「……は?」


 ある一本の桜の木の下に、幽霊が立っていた。

 霊感などないし、この世ならざるものの存在は信じていない。──だけど目の前の桜の木にもたれかかるようにして、8年前に死んだはずの幼なじみが立っていたら、誰だってその可能性を疑うだろう。
 その幽霊はおどろおどろしいところなど少しもなく、生前と同じようにただ穏やかな笑顔で、こちらを見ていた。


「なん、で……」


 佑馬は呟きながら、ふらふらとその幽霊に近づいていく。
 だがそのうちに気が付いた。これは幽霊じゃない。ただ自分が白昼夢を見ているだけだ。
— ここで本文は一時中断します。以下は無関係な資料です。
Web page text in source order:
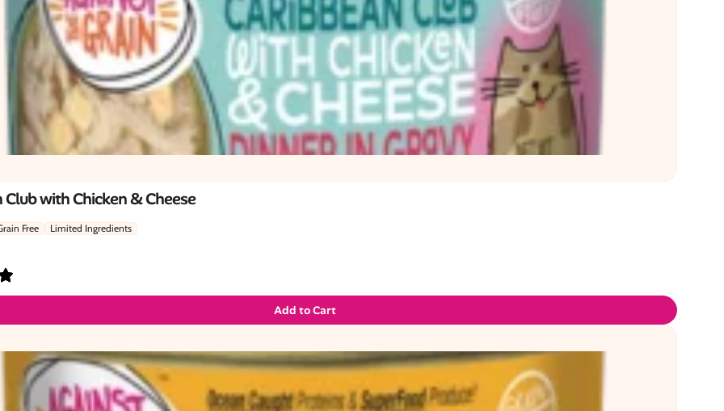
Club with Chicken & Cheese
Free Limited Ingredients
Add to Cart
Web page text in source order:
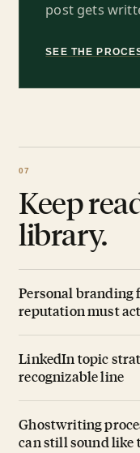
post gets
SEE THE
Keep
library.
Personal branding
reputation must
LinkedIn topic
recognizable line
Ghostwriting
can still sound like

 そういえばここ数日、執筆に夢中で寝不足になっている。その状態でこの場所に来て、思い出ある地元の桜並木を連想したりなんてしたから、願望が幻となって現れてしまったのだ。

 ただ、そう気付いた上で、それでも構わないと思ってしまった。


 何かに取り憑かれたように一歩一歩近づく。あとほんの数メートルであの子の幻の隣へ行ける。
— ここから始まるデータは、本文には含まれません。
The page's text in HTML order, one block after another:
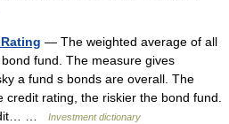
— The weighted average of all
fund. The measure gives
a fund s bonds are overall. The
credit rating, the riskier the bond fund.
…
Investment dictionary
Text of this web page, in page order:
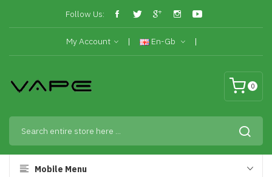
Follow Us:
My Account En-Gb
0
Mobile Menu
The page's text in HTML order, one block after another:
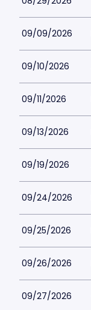
09/09/2026
09/10/2026
09/11/2026
09/13/2026
09/19/2026
09/24/2026
09/25/2026
09/26/2026
09/27/2026
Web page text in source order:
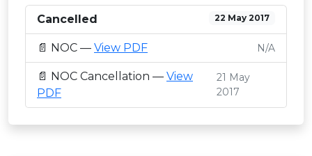
Cancelled
22 May 2017
📄 NOC — View PDF N/A
📄 NOC Cancellation — View
PDF
21 May
2017

 そう思った瞬間だった。いかにも幻らしく、ゆらり、と揺れて……会いたくてたまらなかった人は、あっさり消えてしまった。


「待っ……」


 待って。お願いだ、置いていかないでくれ。

 白昼夢でもいいから、もっと見させてほしかった。ちゃんと会わせてほしかった。


「っ」


 佑馬は唇を噛み締めながら、先ほどまで幻が見えていた木の目の前で立ち止まる。
 手を伸ばして木に触れる。当然、人がもたれかかっていた温かみなどはなく、ささくれだった木の感触だけが指先に伝わってきた。
 あの白昼夢をもう一度見させてくれ。静かに目を閉じて願った。

 ──だがこの桜の木は、再び夢を見せる気はないらしい。

 その代わりに、ポケットに入れていたスマートフォンが、着信を知らせるバイブ音を鳴らした。